Excerpted records =>
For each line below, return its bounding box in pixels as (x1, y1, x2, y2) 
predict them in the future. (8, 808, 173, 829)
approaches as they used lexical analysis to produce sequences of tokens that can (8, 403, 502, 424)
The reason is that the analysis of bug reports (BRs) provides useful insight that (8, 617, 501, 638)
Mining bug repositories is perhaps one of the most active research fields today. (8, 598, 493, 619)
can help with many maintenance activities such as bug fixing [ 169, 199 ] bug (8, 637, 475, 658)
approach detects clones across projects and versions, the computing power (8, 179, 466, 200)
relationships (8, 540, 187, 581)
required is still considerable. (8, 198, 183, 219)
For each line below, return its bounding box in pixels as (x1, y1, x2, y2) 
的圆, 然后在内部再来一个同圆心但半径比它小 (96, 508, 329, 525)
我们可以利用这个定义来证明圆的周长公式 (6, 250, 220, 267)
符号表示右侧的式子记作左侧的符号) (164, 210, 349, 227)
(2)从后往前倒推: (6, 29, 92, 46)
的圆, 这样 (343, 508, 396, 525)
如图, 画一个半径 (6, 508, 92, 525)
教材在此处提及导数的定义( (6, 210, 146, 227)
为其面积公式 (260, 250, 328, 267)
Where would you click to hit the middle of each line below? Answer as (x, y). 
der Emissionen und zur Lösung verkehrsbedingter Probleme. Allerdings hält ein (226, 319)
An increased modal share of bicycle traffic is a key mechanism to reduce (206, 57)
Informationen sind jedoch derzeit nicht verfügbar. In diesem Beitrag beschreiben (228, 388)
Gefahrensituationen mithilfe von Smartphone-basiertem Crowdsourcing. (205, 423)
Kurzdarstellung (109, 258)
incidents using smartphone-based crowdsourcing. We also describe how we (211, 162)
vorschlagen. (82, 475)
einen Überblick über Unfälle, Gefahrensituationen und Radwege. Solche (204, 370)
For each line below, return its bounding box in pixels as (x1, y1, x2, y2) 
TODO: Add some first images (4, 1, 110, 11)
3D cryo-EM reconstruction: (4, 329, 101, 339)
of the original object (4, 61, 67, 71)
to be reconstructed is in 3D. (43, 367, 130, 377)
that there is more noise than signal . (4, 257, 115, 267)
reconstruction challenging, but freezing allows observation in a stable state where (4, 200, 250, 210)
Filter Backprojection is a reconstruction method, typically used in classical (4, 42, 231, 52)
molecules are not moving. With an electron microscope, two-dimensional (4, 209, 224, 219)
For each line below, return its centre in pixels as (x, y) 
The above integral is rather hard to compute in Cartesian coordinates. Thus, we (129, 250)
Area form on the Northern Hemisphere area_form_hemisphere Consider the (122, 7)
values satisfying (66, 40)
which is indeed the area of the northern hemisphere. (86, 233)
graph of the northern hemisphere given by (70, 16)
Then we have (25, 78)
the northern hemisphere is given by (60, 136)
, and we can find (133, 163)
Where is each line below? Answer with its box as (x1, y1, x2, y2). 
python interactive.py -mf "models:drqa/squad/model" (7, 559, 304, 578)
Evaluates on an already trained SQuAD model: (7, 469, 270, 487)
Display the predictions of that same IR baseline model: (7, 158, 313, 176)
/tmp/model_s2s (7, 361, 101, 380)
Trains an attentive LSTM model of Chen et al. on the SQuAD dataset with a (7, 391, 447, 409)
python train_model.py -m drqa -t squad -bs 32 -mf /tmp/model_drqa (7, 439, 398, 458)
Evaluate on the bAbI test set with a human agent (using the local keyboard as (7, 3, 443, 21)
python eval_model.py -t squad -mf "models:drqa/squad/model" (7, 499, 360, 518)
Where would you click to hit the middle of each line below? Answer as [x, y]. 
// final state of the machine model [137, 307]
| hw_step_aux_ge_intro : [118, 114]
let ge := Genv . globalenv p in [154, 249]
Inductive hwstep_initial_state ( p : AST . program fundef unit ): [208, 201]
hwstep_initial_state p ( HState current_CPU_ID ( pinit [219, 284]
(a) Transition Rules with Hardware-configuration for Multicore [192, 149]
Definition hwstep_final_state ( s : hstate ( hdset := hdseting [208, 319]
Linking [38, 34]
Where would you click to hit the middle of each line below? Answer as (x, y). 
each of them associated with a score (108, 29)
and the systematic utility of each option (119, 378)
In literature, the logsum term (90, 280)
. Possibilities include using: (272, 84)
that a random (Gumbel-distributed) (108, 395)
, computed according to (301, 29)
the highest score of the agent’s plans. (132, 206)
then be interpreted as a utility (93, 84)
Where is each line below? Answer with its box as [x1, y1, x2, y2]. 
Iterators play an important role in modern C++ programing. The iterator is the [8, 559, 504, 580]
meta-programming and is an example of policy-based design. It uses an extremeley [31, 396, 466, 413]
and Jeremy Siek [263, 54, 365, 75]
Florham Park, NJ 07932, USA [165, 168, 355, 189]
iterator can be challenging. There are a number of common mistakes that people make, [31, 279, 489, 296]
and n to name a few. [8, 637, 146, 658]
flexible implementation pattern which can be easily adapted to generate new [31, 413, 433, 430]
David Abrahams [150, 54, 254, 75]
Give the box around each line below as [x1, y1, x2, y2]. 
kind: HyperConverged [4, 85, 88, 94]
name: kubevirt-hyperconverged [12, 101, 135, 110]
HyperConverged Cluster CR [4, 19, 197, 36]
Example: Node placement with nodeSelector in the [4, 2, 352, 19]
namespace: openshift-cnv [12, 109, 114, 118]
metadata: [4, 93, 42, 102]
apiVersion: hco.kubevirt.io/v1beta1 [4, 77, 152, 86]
---
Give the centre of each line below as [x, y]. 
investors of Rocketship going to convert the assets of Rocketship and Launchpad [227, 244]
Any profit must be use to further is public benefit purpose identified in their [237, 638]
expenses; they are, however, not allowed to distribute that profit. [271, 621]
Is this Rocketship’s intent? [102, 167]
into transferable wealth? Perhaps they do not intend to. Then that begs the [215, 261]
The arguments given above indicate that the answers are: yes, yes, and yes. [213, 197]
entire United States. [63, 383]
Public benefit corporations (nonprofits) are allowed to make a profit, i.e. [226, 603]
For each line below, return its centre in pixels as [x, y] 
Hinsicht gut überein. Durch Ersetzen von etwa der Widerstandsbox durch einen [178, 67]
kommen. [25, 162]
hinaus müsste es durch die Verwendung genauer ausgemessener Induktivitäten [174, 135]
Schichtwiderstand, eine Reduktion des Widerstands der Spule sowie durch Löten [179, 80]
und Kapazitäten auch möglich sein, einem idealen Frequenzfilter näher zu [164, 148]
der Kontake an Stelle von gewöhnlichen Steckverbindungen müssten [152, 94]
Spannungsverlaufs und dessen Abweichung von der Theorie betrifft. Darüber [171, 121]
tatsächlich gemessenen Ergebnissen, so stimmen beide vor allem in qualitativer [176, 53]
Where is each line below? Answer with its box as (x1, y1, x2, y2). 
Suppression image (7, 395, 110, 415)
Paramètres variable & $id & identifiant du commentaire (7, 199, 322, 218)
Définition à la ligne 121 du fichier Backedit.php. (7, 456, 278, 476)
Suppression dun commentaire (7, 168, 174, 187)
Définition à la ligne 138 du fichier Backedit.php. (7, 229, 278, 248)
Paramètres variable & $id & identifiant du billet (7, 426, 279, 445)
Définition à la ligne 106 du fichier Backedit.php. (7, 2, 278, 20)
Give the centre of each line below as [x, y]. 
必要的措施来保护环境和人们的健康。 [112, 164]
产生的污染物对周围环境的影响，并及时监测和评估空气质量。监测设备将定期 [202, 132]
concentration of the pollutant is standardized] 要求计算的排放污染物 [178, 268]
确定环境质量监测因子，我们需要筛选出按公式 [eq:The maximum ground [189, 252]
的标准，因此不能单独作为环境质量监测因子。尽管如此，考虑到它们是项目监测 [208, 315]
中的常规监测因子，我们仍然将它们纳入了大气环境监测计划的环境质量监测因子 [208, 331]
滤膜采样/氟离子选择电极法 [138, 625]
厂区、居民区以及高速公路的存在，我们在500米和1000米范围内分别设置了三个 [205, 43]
---
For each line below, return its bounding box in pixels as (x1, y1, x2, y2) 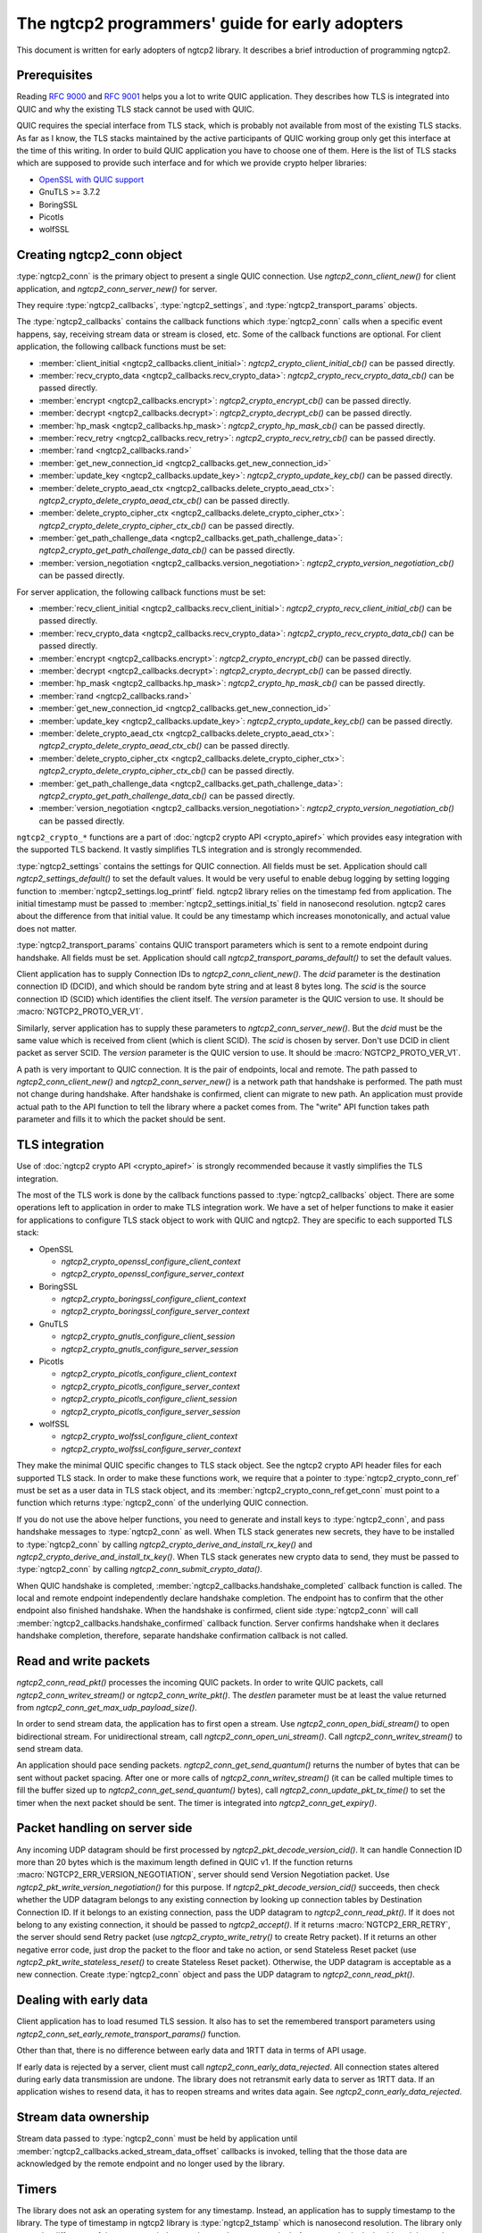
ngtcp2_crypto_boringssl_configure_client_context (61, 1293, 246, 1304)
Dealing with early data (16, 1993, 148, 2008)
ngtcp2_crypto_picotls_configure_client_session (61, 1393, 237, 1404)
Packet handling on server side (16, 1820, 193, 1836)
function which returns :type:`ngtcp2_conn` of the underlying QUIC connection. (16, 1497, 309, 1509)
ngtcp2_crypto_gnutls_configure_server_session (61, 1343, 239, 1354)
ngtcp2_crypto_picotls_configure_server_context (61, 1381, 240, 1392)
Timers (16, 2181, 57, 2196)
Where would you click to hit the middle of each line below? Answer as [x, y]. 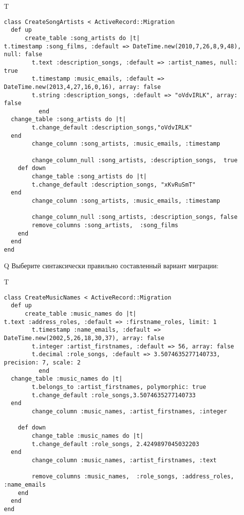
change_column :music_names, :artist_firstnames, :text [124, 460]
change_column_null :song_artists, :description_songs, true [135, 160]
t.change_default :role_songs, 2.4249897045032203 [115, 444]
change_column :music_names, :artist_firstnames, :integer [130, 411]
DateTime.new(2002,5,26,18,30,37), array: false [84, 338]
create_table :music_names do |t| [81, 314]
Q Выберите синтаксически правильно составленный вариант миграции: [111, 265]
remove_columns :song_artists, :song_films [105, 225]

What is needed => Only the lines above from the line with "kind: HyperConverged [4, 85, 88, 94]" to the line with "namespace: openshift-cnv [12, 109, 114, 118]", those two lines included, should be reproduced exactly.

Exercise answer =>
kind: HyperConverged [4, 85, 88, 94]
name: kubevirt-hyperconverged [12, 101, 135, 110]
HyperConverged Cluster CR [4, 19, 197, 36]
Example: Node placement with nodeSelector in the [4, 2, 352, 19]
namespace: openshift-cnv [12, 109, 114, 118]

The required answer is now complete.